** WORK TASK **
Although the listing contains pictures, reproduce only its text, exactly as written.

EXERCISE INPUTS Start Marker

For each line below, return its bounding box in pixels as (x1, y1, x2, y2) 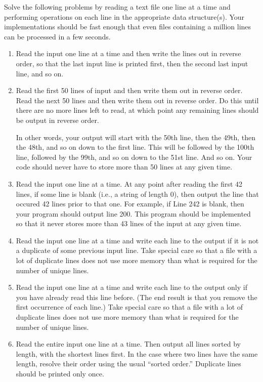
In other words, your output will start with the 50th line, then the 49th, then (16, 132, 256, 142)
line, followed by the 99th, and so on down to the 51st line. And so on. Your (16, 151, 252, 162)
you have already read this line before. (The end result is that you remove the (16, 291, 257, 302)
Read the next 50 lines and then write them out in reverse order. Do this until (16, 95, 259, 105)
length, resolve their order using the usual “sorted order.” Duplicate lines (16, 358, 241, 369)
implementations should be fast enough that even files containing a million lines (4, 21, 251, 32)
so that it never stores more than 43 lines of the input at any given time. (16, 218, 242, 229)
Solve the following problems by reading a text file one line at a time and (4, 2, 231, 12)
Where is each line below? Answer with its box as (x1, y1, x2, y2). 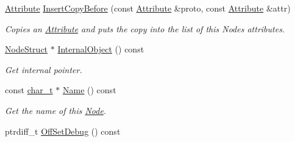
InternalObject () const (57, 43, 144, 55)
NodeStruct (5, 43, 48, 55)
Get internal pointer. (5, 63, 82, 76)
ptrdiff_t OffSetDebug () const (5, 124, 121, 137)
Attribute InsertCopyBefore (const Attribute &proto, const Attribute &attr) (5, 2, 291, 14)
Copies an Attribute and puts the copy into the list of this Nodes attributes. (5, 22, 285, 35)
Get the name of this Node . (5, 104, 107, 116)
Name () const (63, 83, 116, 96)
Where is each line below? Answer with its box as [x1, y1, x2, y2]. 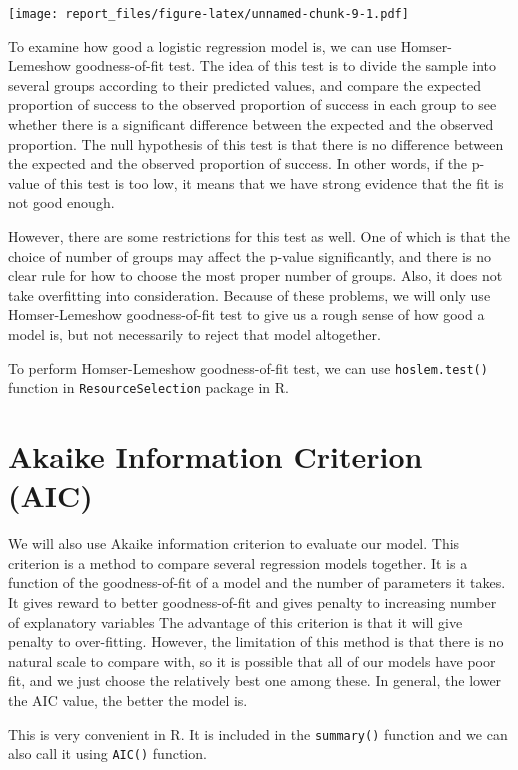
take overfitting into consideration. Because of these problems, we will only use [8, 284, 491, 305]
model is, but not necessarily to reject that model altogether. [8, 323, 381, 344]
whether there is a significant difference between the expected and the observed [8, 114, 494, 135]
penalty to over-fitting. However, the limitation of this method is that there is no [8, 631, 504, 652]
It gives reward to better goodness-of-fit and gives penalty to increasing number [8, 591, 497, 612]
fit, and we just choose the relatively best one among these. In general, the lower [8, 670, 502, 691]
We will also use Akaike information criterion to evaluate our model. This [8, 533, 460, 554]
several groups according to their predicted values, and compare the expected [8, 74, 481, 95]
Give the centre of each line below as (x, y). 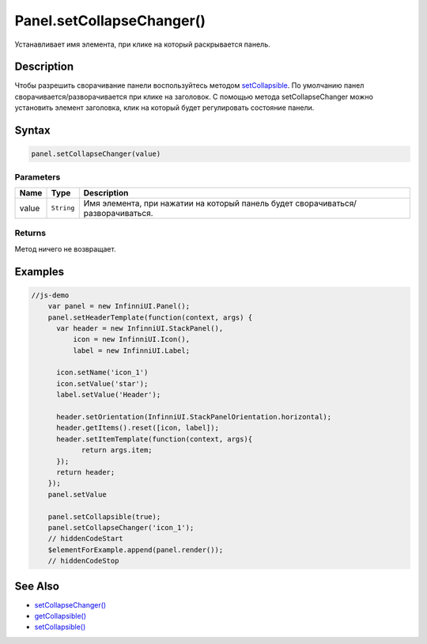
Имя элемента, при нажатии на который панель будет (188, 203)
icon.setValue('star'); (102, 383)
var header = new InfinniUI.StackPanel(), (140, 328)
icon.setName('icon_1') (102, 373)
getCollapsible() (60, 616)
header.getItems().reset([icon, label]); (138, 428)
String (63, 208)
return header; (86, 472)

EXERCISE INPUTS End Marker

** THE ANSWER **
For each line below, return its bounding box in pixels as (x1, y1, x2, y2) 
In other words, your output will start with the 50th line, then the 49th, then (16, 132, 256, 142)
line, followed by the 99th, and so on down to the 51st line. And so on. Your (16, 151, 252, 162)
you have already read this line before. (The end result is that you remove the (16, 291, 257, 302)
Read the next 50 lines and then write them out in reverse order. Do this until (16, 95, 259, 105)
length, resolve their order using the usual “sorted order.” Duplicate lines (16, 358, 241, 369)
implementations should be fast enough that even files containing a million lines (4, 21, 251, 32)
so that it never stores more than 43 lines of the input at any given time. (16, 218, 242, 229)
Solve the following problems by reading a text file one line at a time and (4, 2, 231, 12)
Where is each line below? Answer with its box as (x1, y1, x2, y2). 
InternalObject () const (57, 43, 144, 55)
NodeStruct (5, 43, 48, 55)
Get internal pointer. (5, 63, 82, 76)
ptrdiff_t OffSetDebug () const (5, 124, 121, 137)
Attribute InsertCopyBefore (const Attribute &proto, const Attribute &attr) (5, 2, 291, 14)
Copies an Attribute and puts the copy into the list of this Nodes attributes. (5, 22, 285, 35)
Get the name of this Node . (5, 104, 107, 116)
Name () const (63, 83, 116, 96)
Where is each line below? Answer with its box as [x1, y1, x2, y2]. 
take overfitting into consideration. Because of these problems, we will only use [8, 284, 491, 305]
model is, but not necessarily to reject that model altogether. [8, 323, 381, 344]
whether there is a significant difference between the expected and the observed [8, 114, 494, 135]
penalty to over-fitting. However, the limitation of this method is that there is no [8, 631, 504, 652]
It gives reward to better goodness-of-fit and gives penalty to increasing number [8, 591, 497, 612]
fit, and we just choose the relatively best one among these. In general, the lower [8, 670, 502, 691]
We will also use Akaike information criterion to evaluate our model. This [8, 533, 460, 554]
several groups according to their predicted values, and compare the expected [8, 74, 481, 95]
Give the centre of each line below as (x, y). 
Имя элемента, при нажатии на который панель будет (188, 203)
icon.setValue('star'); (102, 383)
var header = new InfinniUI.StackPanel(), (140, 328)
icon.setName('icon_1') (102, 373)
getCollapsible() (60, 616)
header.getItems().reset([icon, label]); (138, 428)
String (63, 208)
return header; (86, 472)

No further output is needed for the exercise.